Labour demand refers to how many workers employers are willing to hire at various real wage levels. In the exercise, labour demand is expressed as \( D = 50 - dW \), with \( D \) being the labor demanded and \( d \) as a positive constant. This relationship exhibits that as wages rise, the demand for labour decreases. This inverse relationship is because higher wages increase the cost of hiring for employers. Companies will demand less labor if wages rise because it becomes more expensive to employ the same number of workers, leading them to either hire fewer employees or to automate tasks. This forms a downward-sloping labor demand curve. Additionally, when income tax is introduced, it can further impact labor demand. If taxes cause the net wages to fall, this might reduce the overhead for companies, altering how much labor they wish to employ, depending on the economic elasticity of the labor market. Understanding this mechanism helps in grasping how changes in wage-related policies might affect unemployment rates.

Equilibrium Unemployment

Equilibrium unemployment arises when the quantity of labor supplied equals the quantity of labor demanded, but some workers still remain unemployed. This scenario occurs due to various reasons such as job friction or mismatches in skills.

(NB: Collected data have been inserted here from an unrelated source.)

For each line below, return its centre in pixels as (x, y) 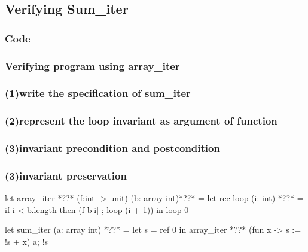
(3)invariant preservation (66, 175)
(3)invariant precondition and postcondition (112, 148)
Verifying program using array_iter (92, 66)
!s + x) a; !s (27, 241)
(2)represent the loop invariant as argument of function (141, 121)
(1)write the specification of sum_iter (98, 93)

From our solution steps, equilibrium unemployment \( U_e \) is calculated as the difference between the labour supply and job acceptances: \[ U_e = \left(10 + \frac{50}{b+d}\right) - \frac{50b}{b+d} = 10 + \frac{50(1-b)}{b+d} \]In this equation, it becomes clear that even with equilibrium wages and employment, there might still be people who are willing to work but remain unemployed for reasons not related to wage rates. When a tax is imposed, the effective or net wage decreases, impacting both labor supply and demand. As a result, equilibrium unemployment might increase because the effective diminishing of wages discourages labour supply while possibly altering labor demand. Recognizing this dynamic is essential for understanding how policy changes can affect real-world labor market outcomes and overall societal employment levels.